Items from a data source =>

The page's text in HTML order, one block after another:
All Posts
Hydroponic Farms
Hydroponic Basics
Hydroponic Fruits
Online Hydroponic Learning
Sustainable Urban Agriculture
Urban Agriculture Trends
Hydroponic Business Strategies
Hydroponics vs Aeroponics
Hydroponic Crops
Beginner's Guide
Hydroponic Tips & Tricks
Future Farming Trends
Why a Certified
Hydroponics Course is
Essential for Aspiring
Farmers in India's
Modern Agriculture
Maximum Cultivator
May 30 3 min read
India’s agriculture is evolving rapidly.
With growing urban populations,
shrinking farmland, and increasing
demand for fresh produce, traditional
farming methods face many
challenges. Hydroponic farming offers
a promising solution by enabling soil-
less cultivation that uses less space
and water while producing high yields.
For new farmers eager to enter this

Task prompt => Look over the entries for "Trends", then copy every line that includes that string.

Output of the exercise =>
Urban Agriculture Trends
Future Farming Trends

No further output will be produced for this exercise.